GitHub ACM Citations

The project I worked on is a web crawler designed to gather paper meta information in BibTeX format from ACM conference pages. This information includes the title, author, abstract, publish conference, and year of the papers.

To achieve this, the crawler utilizes the Python-Requests library to fetch web pages, allowing it to retrieve the necessary data. The use of PhantomJS enables the execution of JavaScripts on the web pages, ensuring that all relevant content is accessible for parsing.

For parsing the meta information of the papers, the crawler utilizes a combination of regular expressions and BeautifulSoup, a Python library for web scraping. This combination facilitates the extraction of the desired BibTeX format data from the web pages.

To enhance efficiency and speed up the crawling process, the crawler implements a map-reduce multi-threading mechanism in Python. This optimization enables concurrent processing of multiple web pages, significantly reducing the overall execution time.

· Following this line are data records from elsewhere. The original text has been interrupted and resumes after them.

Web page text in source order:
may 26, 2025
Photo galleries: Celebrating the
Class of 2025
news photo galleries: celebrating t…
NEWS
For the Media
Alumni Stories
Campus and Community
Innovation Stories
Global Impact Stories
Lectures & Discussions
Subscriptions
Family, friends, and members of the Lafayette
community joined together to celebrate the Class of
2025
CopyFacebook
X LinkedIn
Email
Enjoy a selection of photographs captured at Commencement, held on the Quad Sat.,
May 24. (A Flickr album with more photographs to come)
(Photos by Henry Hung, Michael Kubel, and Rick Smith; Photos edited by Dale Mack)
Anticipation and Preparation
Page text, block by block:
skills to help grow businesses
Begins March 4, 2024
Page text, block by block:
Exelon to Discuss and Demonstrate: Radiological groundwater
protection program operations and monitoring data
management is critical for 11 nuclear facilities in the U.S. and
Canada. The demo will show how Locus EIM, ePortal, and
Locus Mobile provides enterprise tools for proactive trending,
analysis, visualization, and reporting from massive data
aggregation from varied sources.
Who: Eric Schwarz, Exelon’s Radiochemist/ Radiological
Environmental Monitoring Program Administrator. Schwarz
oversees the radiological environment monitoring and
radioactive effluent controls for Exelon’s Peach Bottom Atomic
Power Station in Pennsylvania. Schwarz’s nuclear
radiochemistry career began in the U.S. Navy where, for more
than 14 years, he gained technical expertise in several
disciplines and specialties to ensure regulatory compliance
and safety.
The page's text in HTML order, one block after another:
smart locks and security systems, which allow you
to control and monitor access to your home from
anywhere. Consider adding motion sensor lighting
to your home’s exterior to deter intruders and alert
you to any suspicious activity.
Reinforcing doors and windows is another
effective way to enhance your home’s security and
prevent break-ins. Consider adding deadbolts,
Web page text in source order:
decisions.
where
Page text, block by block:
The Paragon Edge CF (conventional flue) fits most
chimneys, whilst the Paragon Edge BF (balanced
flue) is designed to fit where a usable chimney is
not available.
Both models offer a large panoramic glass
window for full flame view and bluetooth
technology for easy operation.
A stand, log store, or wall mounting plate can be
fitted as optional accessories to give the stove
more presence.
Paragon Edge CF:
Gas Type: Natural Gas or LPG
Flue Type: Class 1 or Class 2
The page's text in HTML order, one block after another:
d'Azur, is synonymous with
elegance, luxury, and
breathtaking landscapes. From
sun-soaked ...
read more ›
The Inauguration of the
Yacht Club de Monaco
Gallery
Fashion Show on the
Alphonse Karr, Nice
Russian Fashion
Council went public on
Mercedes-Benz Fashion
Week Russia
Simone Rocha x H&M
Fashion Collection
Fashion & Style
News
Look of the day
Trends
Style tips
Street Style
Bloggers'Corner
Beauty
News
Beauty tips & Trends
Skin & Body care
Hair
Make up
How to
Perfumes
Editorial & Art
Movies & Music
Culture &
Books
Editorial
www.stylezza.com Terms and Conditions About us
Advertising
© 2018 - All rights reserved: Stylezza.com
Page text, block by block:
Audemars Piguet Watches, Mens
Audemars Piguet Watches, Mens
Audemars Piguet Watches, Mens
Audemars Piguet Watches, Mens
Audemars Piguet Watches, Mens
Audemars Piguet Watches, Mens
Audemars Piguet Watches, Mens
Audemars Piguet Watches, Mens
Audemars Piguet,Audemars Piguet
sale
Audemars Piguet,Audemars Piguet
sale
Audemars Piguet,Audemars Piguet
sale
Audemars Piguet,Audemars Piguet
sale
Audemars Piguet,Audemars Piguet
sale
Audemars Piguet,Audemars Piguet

To mitigate the risk of being recognized as a Denial-of-Service (DoS) attack, the crawler can be configured with a set of proxies. These proxies help distribute the web page fetching requests, ensuring a more balanced and distributed workload.

The collected BibTeX files, containing the gathered paper meta information, can be found in my public GitHub repository. This allows for easy access and sharing of the collected data with others.

Techniques: HTTP, PhantomJS, HTML parsing, regex, map-reduce